What this task involves:
Everything from the line that holds "ENG 102 , Special" through the end of the records below is to be transcribed exactly, except the pictures.

Data to use:
--- --- ---

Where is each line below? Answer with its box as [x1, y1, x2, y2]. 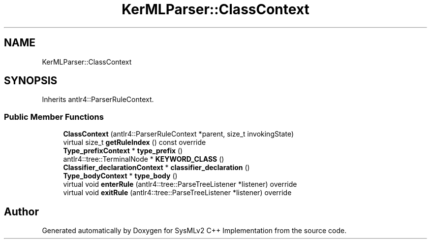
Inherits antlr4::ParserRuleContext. [42, 95, 154, 104]
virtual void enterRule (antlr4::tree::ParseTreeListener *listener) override [63, 180, 297, 189]
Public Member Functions [4, 111, 104, 122]
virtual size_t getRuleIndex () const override [63, 138, 206, 147]
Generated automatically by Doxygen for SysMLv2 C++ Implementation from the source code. [42, 226, 347, 235]
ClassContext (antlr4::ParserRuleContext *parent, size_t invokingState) [63, 130, 294, 139]
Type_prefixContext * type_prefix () [63, 146, 183, 155]
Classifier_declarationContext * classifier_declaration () [63, 163, 250, 172]
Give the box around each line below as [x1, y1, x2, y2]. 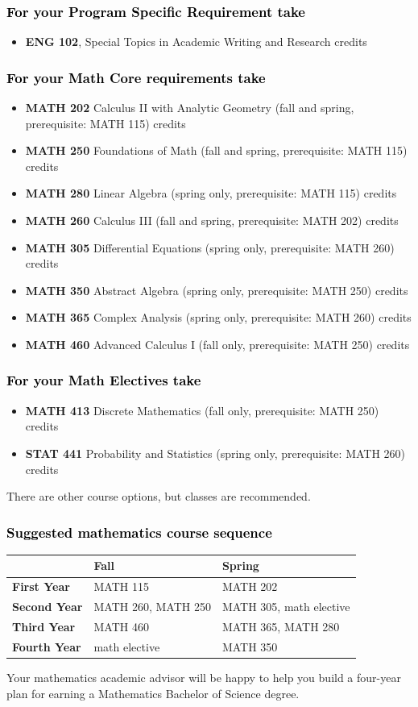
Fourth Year [12, 638, 81, 655]
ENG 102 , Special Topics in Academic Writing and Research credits [25, 33, 367, 50]
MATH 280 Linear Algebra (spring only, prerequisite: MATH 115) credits [25, 185, 397, 202]
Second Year [12, 598, 83, 615]
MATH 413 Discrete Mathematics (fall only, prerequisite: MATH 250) [25, 401, 379, 418]
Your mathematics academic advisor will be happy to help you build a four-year [6, 668, 401, 685]
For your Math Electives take [6, 370, 201, 390]
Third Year [12, 618, 76, 634]
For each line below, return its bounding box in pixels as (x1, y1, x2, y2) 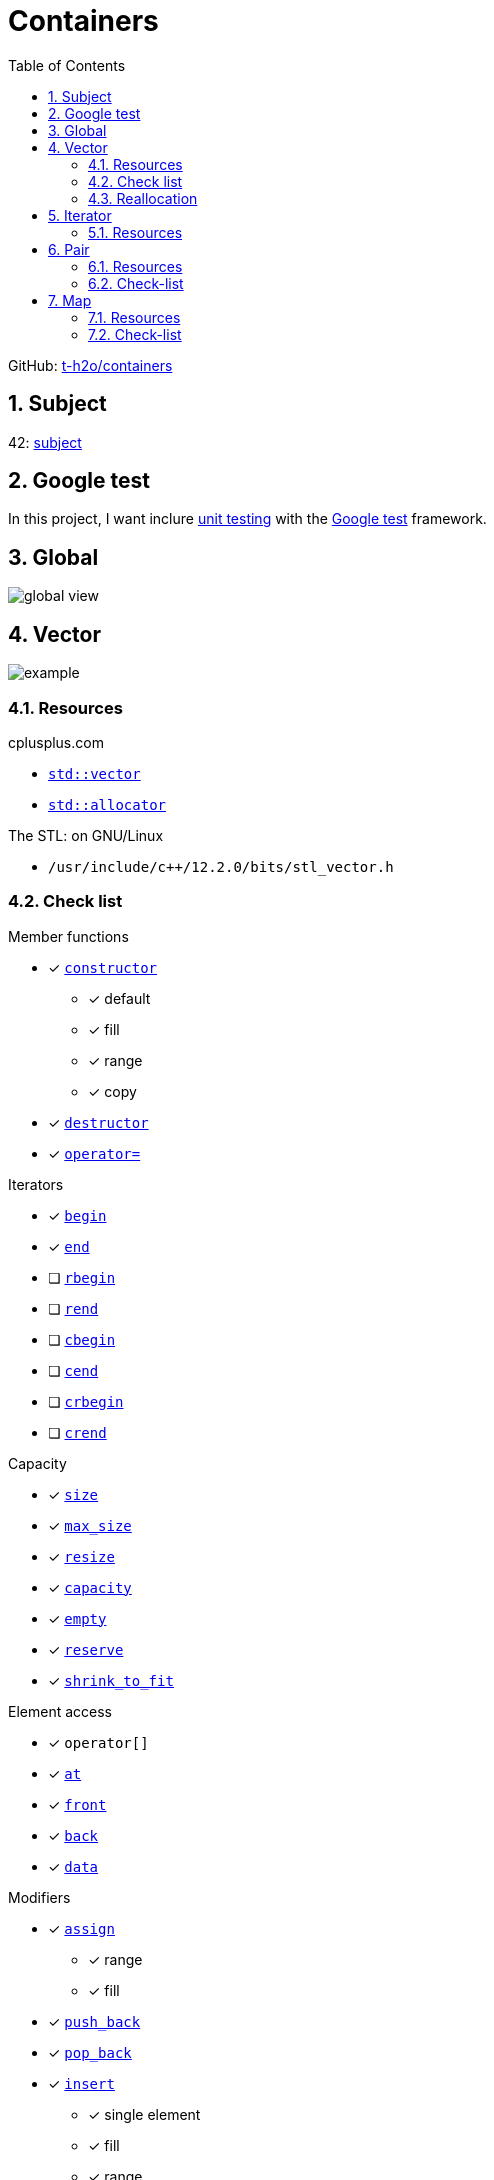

--- --- ---

Solution to this exercise:
ENG 102 , Special Topics in Academic Writing and Research credits [25, 33, 367, 50]
MATH 280 Linear Algebra (spring only, prerequisite: MATH 115) credits [25, 185, 397, 202]
Second Year [12, 598, 83, 615]
MATH 413 Discrete Mathematics (fall only, prerequisite: MATH 250) [25, 401, 379, 418]
Your mathematics academic advisor will be happy to help you build a four-year [6, 668, 401, 685]
For your Math Electives take [6, 370, 201, 390]
Third Year [12, 618, 76, 634]
For each line below, return its bounding box in pixels as (x1, y1, x2, y2) 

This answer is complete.